• **WHAT THE TASK ASKS**: What is needed is an exact copy of every line from the one with "Archway Securities, we stand out as a" to the end of the entries below, without the pictures.

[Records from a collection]
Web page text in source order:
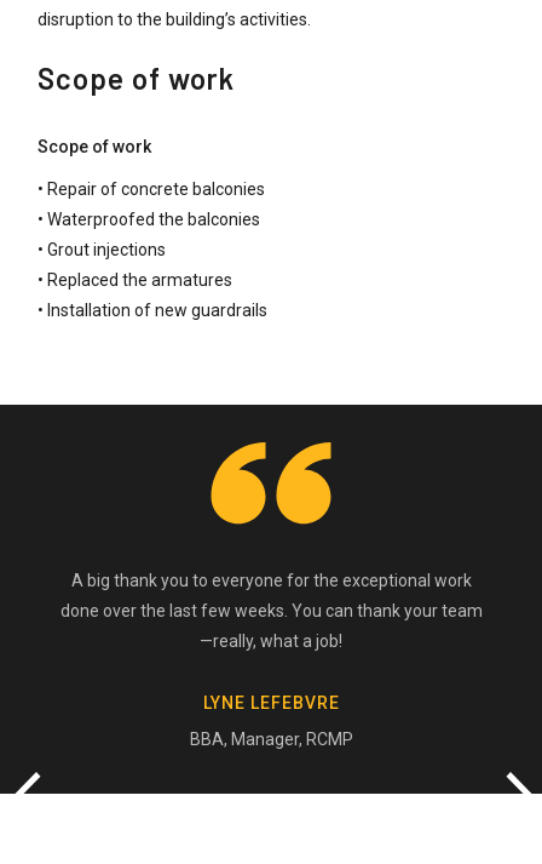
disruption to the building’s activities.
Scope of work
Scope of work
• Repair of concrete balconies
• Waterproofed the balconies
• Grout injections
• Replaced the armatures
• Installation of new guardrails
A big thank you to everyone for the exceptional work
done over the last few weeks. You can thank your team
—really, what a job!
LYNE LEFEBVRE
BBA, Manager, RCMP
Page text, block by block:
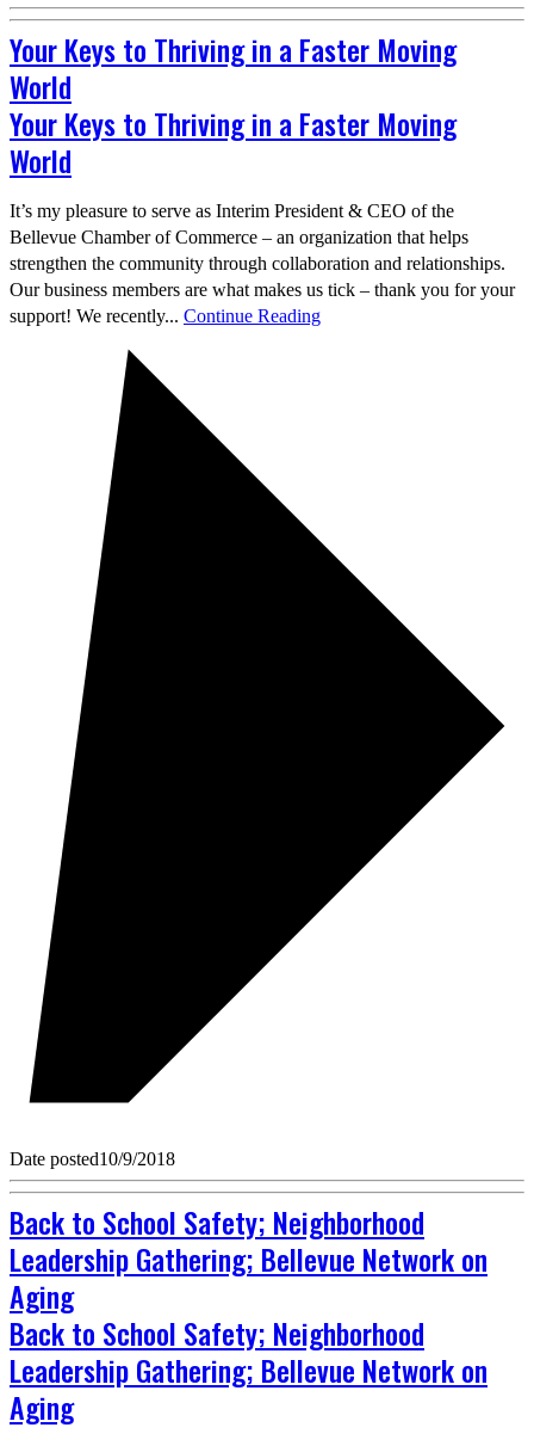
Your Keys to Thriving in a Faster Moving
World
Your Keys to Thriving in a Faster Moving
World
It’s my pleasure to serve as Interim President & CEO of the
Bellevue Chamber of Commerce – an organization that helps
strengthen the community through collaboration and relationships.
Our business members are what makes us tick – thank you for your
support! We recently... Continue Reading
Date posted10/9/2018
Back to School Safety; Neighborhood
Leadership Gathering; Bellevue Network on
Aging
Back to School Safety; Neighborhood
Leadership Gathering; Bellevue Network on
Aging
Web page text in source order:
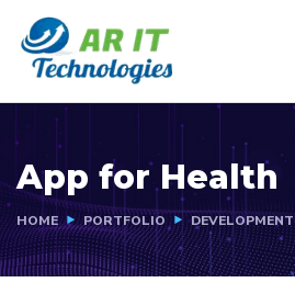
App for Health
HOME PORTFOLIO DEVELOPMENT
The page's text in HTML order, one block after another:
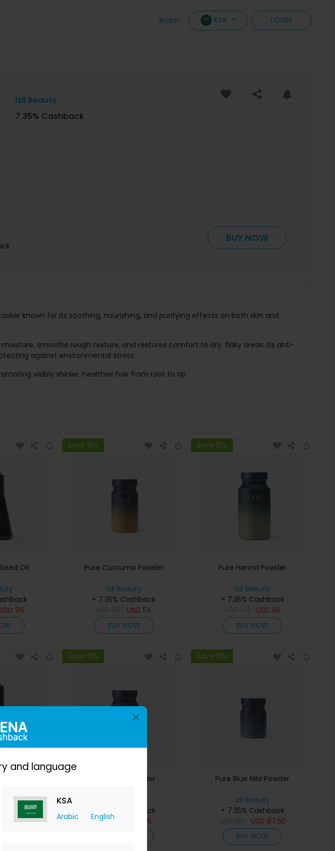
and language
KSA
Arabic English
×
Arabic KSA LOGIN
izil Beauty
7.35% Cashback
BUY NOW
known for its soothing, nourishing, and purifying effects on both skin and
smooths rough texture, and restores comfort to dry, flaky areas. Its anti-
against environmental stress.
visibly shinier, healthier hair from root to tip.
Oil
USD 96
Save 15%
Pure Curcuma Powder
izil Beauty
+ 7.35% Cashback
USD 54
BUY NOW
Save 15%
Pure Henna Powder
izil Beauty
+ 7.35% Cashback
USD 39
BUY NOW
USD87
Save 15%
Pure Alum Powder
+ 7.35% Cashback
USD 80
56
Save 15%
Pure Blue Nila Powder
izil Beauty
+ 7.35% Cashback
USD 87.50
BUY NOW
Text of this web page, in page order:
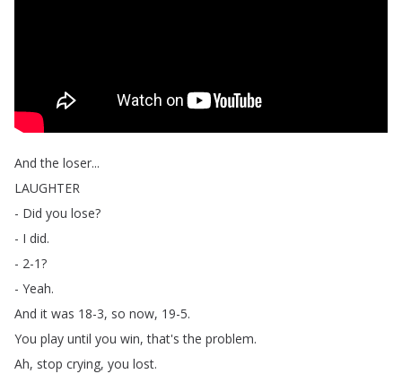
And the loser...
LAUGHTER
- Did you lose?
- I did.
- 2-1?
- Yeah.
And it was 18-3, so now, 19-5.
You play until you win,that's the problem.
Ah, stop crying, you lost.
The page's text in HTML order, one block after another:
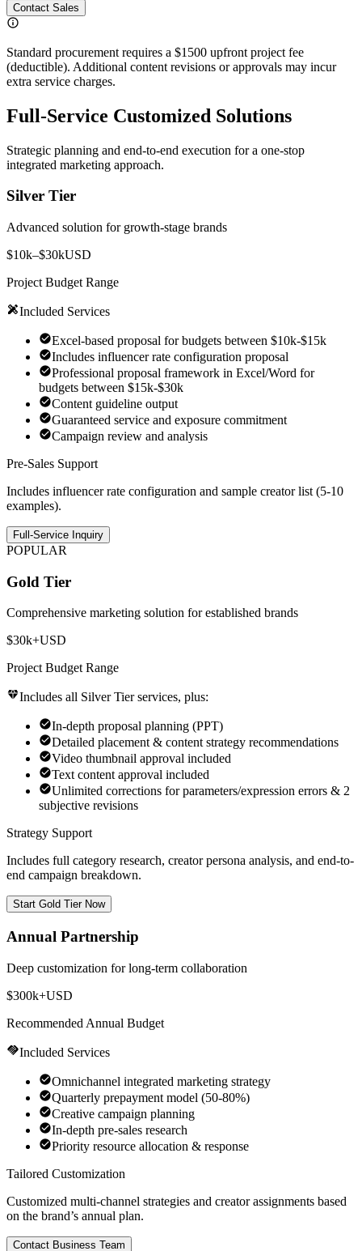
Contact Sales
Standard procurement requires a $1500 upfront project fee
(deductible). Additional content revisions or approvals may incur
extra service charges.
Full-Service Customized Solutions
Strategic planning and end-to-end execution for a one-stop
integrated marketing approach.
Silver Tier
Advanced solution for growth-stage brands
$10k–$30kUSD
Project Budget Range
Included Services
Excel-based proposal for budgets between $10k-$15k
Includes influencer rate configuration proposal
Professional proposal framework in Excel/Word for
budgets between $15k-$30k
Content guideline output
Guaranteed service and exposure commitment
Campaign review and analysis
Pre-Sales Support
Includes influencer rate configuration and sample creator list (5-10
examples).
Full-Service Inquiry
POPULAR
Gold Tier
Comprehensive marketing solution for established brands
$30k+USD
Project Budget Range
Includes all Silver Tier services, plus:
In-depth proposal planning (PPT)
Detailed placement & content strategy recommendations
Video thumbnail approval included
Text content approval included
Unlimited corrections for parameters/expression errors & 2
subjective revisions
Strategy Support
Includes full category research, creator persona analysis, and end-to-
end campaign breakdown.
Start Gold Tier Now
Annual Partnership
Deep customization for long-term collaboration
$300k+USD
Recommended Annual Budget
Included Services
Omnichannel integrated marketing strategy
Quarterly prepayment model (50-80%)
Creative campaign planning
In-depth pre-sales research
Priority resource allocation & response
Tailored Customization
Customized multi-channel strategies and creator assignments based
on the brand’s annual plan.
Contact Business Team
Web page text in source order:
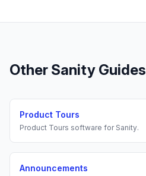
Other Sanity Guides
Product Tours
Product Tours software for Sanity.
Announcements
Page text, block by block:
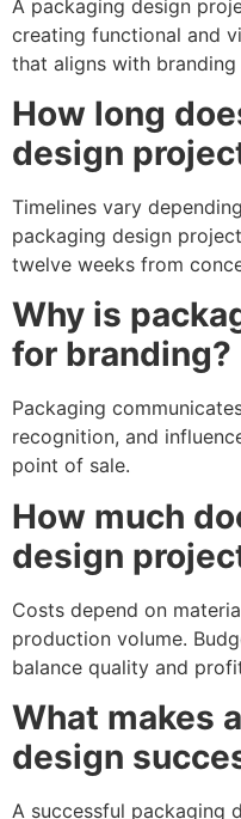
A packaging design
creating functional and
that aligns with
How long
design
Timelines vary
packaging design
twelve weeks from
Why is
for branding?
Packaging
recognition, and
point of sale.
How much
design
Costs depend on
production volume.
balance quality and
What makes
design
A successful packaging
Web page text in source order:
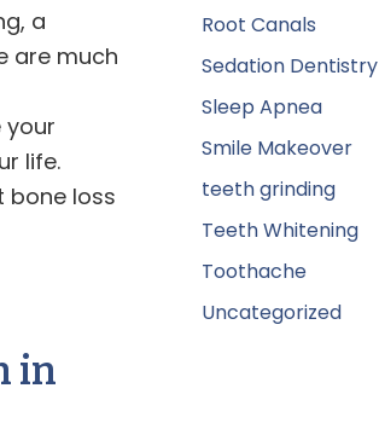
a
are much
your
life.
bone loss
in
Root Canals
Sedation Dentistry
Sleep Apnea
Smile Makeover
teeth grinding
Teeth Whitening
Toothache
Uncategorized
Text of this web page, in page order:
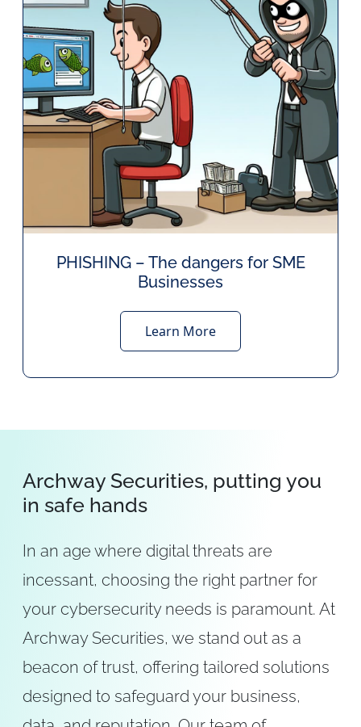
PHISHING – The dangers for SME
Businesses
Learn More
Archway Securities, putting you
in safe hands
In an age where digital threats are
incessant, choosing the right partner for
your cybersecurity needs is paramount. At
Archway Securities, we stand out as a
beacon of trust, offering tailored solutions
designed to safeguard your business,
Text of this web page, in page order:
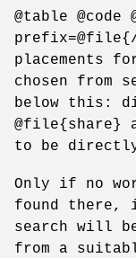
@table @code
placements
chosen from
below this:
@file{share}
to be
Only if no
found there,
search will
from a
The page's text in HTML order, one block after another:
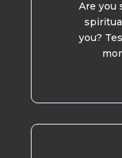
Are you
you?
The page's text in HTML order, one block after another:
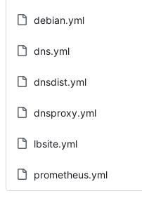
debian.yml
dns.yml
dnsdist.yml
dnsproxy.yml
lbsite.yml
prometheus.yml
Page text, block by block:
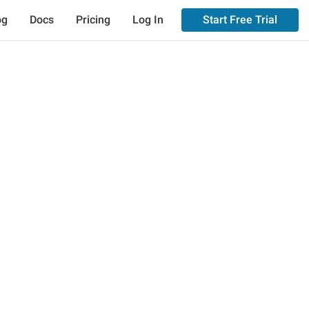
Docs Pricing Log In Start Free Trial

• **ANSWER TO THIS PROBLEM**:
Archway Securities, we stand out as a
beacon of trust, offering tailored solutions
designed to safeguard your business,
Text of this web page, in page order:
@table @code
placements
chosen from
below this:
@file{share}
to be
Only if no
found there,
search will
from a
The page's text in HTML order, one block after another:
Are you
you?
The page's text in HTML order, one block after another:
debian.yml
dns.yml
dnsdist.yml
dnsproxy.yml
lbsite.yml
prometheus.yml
Page text, block by block:
Docs Pricing Log In Start Free Trial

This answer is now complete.